- _YOUR INSTRUCTIONS_
Copy, word for word, the lines of the listing below from the line with "au désert, (53, 310)" up to and including the line with "Moskva : petite". Drop the pictures.

%%

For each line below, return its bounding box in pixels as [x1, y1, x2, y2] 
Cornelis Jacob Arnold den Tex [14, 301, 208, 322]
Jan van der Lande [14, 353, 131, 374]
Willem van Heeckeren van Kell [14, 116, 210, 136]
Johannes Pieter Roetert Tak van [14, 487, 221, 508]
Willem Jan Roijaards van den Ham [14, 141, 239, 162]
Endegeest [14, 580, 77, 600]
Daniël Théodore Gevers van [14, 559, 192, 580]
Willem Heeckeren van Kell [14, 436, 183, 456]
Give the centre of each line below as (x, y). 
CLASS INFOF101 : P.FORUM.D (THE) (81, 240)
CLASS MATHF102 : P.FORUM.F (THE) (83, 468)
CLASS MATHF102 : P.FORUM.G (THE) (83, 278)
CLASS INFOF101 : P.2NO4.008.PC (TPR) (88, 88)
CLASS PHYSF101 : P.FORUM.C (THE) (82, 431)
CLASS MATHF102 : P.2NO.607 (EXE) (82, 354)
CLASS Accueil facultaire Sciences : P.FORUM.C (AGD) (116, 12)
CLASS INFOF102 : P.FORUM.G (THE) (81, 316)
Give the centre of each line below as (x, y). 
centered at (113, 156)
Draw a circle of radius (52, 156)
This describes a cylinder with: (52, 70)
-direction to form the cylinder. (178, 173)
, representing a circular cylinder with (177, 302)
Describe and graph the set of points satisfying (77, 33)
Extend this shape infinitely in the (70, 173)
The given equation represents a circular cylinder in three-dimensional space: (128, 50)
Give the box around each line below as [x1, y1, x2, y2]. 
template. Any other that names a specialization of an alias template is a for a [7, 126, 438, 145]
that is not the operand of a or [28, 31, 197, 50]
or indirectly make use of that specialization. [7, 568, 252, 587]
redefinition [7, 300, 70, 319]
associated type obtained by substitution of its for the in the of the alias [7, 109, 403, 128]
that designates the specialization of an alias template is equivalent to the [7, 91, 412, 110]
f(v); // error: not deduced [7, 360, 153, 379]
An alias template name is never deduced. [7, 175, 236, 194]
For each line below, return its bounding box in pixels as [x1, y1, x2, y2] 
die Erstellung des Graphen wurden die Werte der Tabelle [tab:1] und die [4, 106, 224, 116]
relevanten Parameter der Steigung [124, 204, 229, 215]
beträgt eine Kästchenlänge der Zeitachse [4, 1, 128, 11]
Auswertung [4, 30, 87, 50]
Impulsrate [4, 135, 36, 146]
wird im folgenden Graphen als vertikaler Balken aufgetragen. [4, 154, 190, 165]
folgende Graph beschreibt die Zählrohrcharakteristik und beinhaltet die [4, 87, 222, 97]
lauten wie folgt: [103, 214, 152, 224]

%%
%%

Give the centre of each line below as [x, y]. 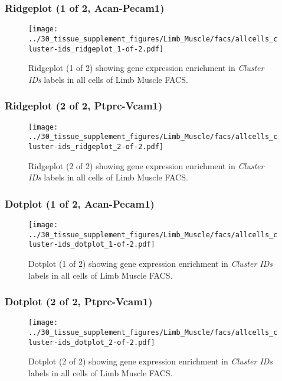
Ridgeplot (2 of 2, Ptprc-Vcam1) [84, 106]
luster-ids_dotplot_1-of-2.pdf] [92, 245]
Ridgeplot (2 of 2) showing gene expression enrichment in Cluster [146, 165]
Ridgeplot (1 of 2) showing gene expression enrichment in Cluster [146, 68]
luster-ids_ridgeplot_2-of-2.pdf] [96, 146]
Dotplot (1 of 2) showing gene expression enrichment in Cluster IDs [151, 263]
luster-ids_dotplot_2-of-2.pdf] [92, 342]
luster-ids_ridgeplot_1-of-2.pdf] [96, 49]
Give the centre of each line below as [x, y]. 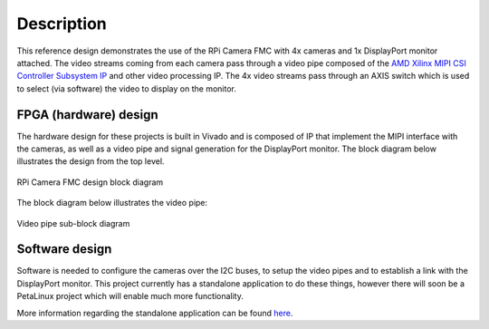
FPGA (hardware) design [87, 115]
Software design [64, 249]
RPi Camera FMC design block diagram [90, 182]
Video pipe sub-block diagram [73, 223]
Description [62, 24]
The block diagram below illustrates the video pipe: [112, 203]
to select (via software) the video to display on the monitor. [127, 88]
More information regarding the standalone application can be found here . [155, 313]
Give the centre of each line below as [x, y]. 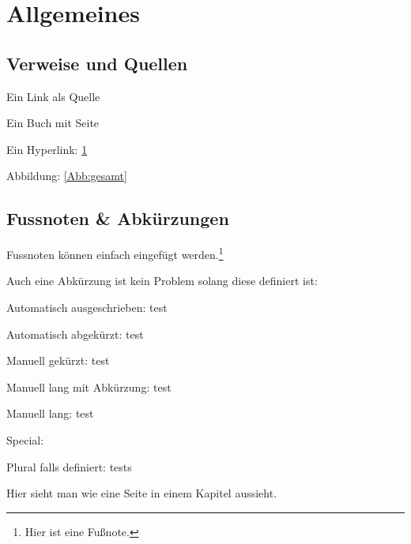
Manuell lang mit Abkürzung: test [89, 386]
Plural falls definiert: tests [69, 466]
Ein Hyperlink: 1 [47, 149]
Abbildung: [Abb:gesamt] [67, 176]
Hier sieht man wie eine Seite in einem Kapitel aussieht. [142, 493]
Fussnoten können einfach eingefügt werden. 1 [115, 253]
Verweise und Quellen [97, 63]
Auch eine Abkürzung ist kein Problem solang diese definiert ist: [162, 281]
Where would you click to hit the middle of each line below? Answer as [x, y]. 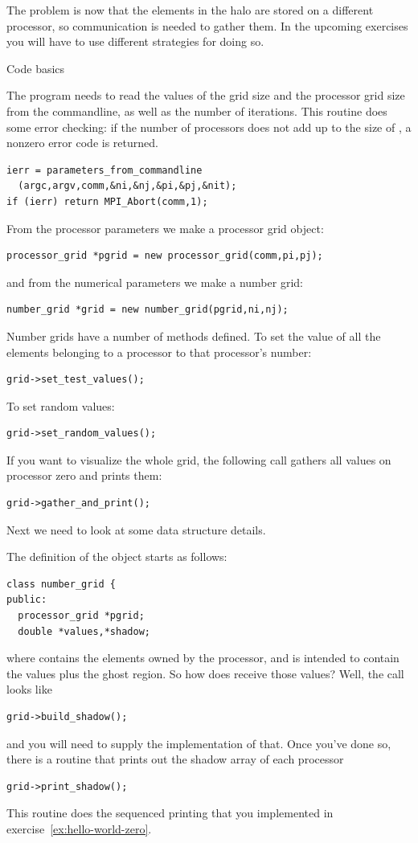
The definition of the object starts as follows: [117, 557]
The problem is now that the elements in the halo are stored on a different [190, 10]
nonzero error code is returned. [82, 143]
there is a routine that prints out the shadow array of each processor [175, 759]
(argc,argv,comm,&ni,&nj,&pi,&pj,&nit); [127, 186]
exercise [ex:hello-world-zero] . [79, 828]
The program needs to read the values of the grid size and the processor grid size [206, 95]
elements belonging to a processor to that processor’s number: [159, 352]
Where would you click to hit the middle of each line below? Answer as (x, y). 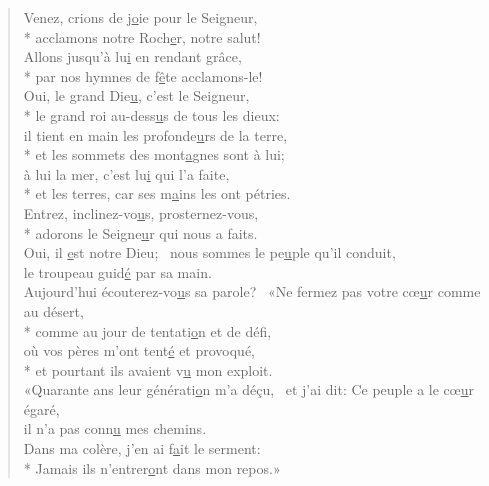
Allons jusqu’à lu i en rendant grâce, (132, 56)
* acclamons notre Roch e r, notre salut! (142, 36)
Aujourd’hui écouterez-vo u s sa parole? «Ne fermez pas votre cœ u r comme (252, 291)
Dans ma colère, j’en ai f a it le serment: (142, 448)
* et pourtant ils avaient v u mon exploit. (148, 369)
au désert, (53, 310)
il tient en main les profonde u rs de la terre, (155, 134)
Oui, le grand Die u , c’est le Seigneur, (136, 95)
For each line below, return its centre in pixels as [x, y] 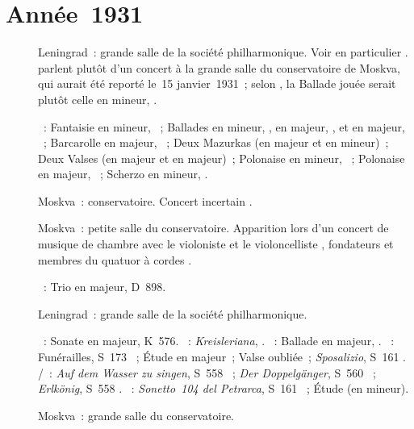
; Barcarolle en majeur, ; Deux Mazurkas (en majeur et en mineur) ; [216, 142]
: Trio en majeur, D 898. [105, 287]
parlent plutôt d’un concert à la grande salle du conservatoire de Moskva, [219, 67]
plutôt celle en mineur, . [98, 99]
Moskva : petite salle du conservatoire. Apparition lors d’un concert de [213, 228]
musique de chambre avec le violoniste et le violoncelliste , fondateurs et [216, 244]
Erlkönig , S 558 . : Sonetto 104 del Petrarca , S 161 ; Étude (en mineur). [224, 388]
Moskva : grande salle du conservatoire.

%%

- _EXERCISE RESULT_
au désert, (53, 310)
il tient en main les profonde u rs de la terre, (155, 134)
Oui, le grand Die u , c’est le Seigneur, (136, 95)
For each line below, return its centre in pixels as [x, y] 
; Barcarolle en majeur, ; Deux Mazurkas (en majeur et en mineur) ; [216, 142]
: Trio en majeur, D 898. [105, 287]
parlent plutôt d’un concert à la grande salle du conservatoire de Moskva, [219, 67]
plutôt celle en mineur, . [98, 99]
Moskva : petite salle du conservatoire. Apparition lors d’un concert de [213, 228]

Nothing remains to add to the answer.